泉ピン子の芸能界サバイバル術「自分の席を空けるな」

泉ピン子の芸能界サバイバル術「自分の席を空けるな」

 タレントの勝俣州和が、2月8日放送の『ダウンタウンDX』(日本テレビ)に出演し、女優の泉ピン子とのやりとりについて語った。

「昔からお付き合いがあって、仕事や人生のこととかいろんなことを教えてくれる。初めてお仕事する前に『勝俣、芸能界は席の取り合いあいだ。だから絶対に自分の席を空けるな。そこに座っていなきゃダメだぞ』と。『お仕事をいただいたときに、スタッフが何を欲しいかを瞬時にわかって仕事をする。自分勝手な奴はいなくなる』」

 その後、ピン子の半生を振り返るスペシャル番組にゲストとして呼ばれた勝俣。気合を入れて番組に臨んだという。

「VTRを見て、司会者の人が『私も若手のときに売れなくてとても辛かったです。ピン子さんも辛かったですか?』って言ったら、『辛いとき辛いと思うのは二流。辛いときに辛い顔をしてると売れなくなるぞ』って説教が始まった」

 女性バイプレーヤーとしておなじみの女優・江口のりこも、ドラマの撮影で共演者のピン子に激怒されたという。2月12日放送の『しゃべくり007』(日本テレビ系)にてこう明かす。

「23歳のときに『ドラマ女子刑務所』(2003年)をやれって言われて。私はそのとき3日くらい寝てなかったんです。朝一で助監督にセリフを足されて。『セリフを覚えなっ』と思っても、全然(頭に)入らない」

 結局本番でセリフが出てこず、たった一言にも関わらず、撮影に1時間かかってしまったという。

「撮影が終わって、(ピン子に)『みんなに謝んな!』って言われたんです。
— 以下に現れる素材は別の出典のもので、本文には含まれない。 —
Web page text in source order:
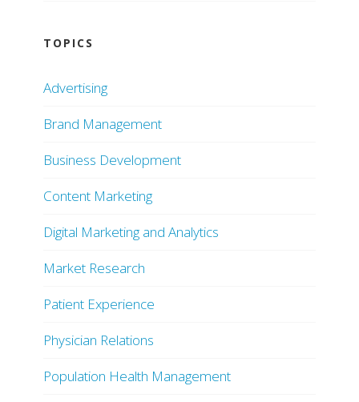
TOPICS
Advertising
Brand Management
Business Development
Content Marketing
Digital Marketing and Analytics
Market Research
Patient Experience
Physician Relations
Population Health Management
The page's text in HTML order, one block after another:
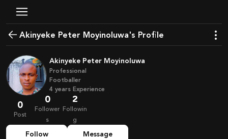
Akinyeke Peter Moyinoluwa's Profile
Akinyeke Peter Moyinoluwa
Professional
Footballer
4 years Experience
0
Post
0
Follower
s
2
Followin
g
Follow Message
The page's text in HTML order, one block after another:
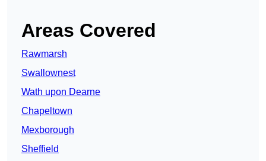
Areas Covered
Rawmarsh
Swallownest
Wath upon Dearne
Chapeltown
Mexborough
Sheffield
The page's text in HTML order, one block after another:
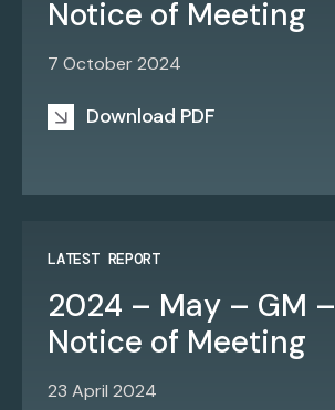
Notice of Meeting
7 October 2024
Download PDF
LATEST REPORT
2024 – May – GM –
Notice of Meeting
23 April 2024
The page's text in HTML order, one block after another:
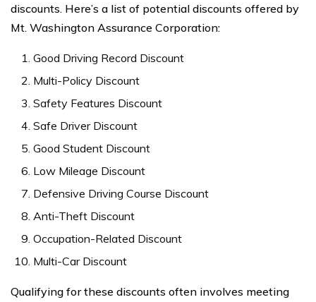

怒るというか叱りつける感じ。(この他にも)『声が小せえんだよ!』とか。で、最後に、ピン子さんが『私があのとき怒ったのは、あんたがNGをたくさん出したから怒ったんじゃないよ。あんたはあのとき自分に負けてたから怒ったんだよ』って」

 女優の上戸彩も、10代のころ、駆け出しで仕事に対する意識が低かったため、「あんたの席なんかすぐ誰かに取られるからね! プロ意識を持ちなさい!」と楽屋でピン子に説教されたという。

 じつはピン子が後輩に厳しく指導するには理由がある。2015年4月4日放送の『サワコの朝』(TBS系)では、ピン子が先輩女優に説教された経験を明かしている。

 かつて森光子と舞台で共演したことがあったピン子。忙しさのあまり、稽古に際してセリフを覚えきれなかったという。

「(森が)『ちょっといらっしゃい。あなたが(出演を)“うん” と言ったんでしょう? 仕事が忙しいからと言ってセリフを覚えてこないって、あなたのためにならないでしょう。(セリフを)覚えてらっしゃい』。母さん普段は優しいのに、仕事になるとみんな厳しい」

 番組では、後輩への指導をメディアに「いじめ」と揶揄され「心が折れそうになった」とも明かしている。

 18歳で漫談家としてデビューし、ブレイクするまで10年以上かかったピン子。下積みが長かったからこそ、芸能界の「間違っていることは指摘する」という伝統を、守り続けているのだ。